_Task goal_:
Repeat every line of the data exactly; no picture belongs in the copy.

┌──

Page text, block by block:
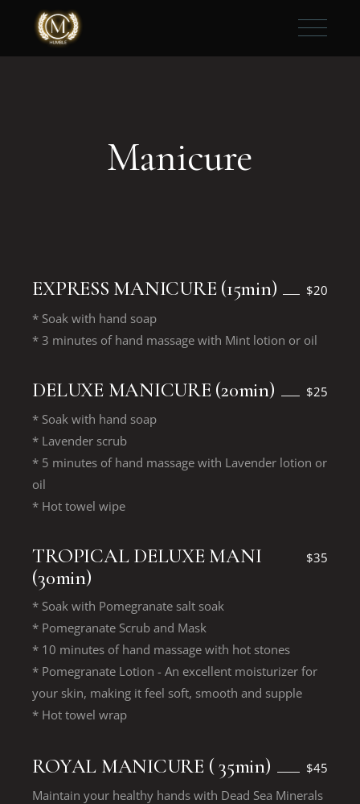
Manicure
EXPRESS MANICURE (15min)
$20
* Soak with hand soap
* 3 minutes of hand massage with Mint lotion or oil
DELUXE MANICURE (20min)
$25
* Soak with hand soap
* Lavender scrub
* 5 minutes of hand massage with Lavender lotion or
oil
* Hot towel wipe
TROPICAL DELUXE MANI
(30min)
$35
* Soak with Pomegranate salt soak
* Pomegranate Scrub and Mask
* 10 minutes of hand massage with hot stones
* Pomegranate Lotion - An excellent moisturizer for
your skin, making it feel soft, smooth and supple
* Hot towel wrap
ROYAL MANICURE ( 35min)
$45
Maintain your healthy hands with Dead Sea Minerals

└──

_Written response_:
Page text, block by block:
Manicure
EXPRESS MANICURE (15min)
$20
* Soak with hand soap
* 3 minutes of hand massage with Mint lotion or oil
DELUXE MANICURE (20min)
$25
* Soak with hand soap
* Lavender scrub
* 5 minutes of hand massage with Lavender lotion or
oil
* Hot towel wipe
TROPICAL DELUXE MANI
(30min)
$35
* Soak with Pomegranate salt soak
* Pomegranate Scrub and Mask
* 10 minutes of hand massage with hot stones
* Pomegranate Lotion - An excellent moisturizer for
your skin, making it feel soft, smooth and supple
* Hot towel wrap
ROYAL MANICURE ( 35min)
$45
Maintain your healthy hands with Dead Sea Minerals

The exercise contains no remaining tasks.